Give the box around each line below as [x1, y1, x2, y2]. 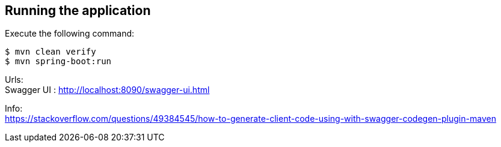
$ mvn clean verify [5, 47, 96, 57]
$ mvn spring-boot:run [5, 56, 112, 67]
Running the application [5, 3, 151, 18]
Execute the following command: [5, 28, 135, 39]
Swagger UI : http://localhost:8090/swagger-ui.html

...

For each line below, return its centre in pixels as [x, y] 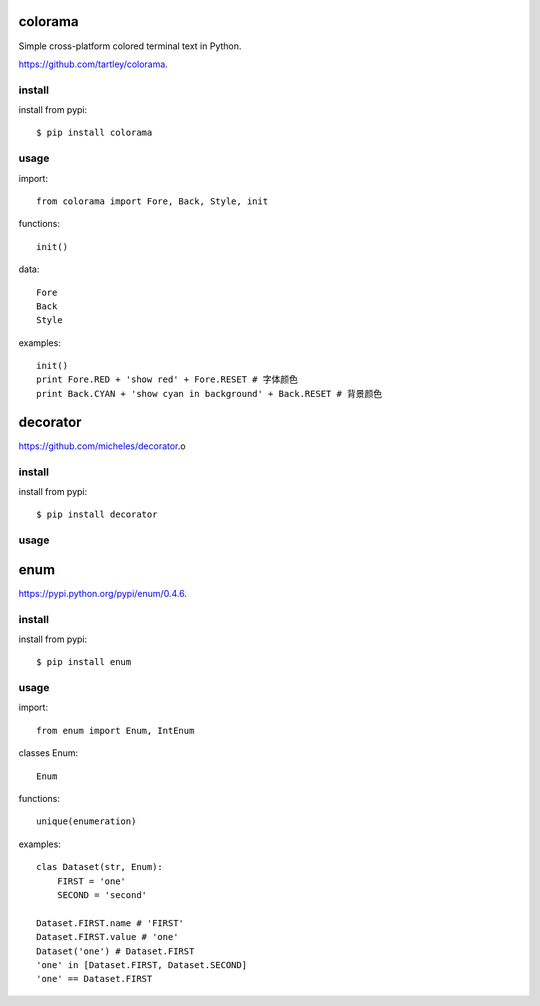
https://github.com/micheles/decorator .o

--

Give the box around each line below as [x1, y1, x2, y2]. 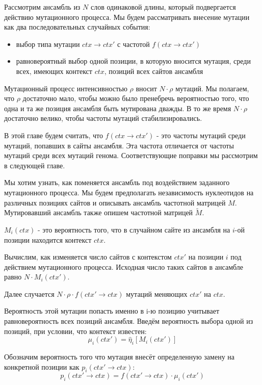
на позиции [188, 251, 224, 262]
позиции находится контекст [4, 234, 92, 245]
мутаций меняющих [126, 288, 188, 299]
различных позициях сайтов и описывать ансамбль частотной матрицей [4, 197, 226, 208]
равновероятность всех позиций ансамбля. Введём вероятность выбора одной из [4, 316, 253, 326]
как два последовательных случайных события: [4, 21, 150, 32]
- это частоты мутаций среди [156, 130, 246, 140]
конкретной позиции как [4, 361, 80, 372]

## Work instruction
Would you please write out, exactly and with no other lines, the stretch of the listing above from the line containing "равновероятность всех позиций" through the line containing "конкретной позиции как [4, 361, 80, 372]"?

## Your response
равновероятность всех позиций ансамбля. Введём вероятность выбора одной из [4, 316, 253, 326]
как два последовательных случайных события: [4, 21, 150, 32]
- это частоты мутаций среди [156, 130, 246, 140]
конкретной позиции как [4, 361, 80, 372]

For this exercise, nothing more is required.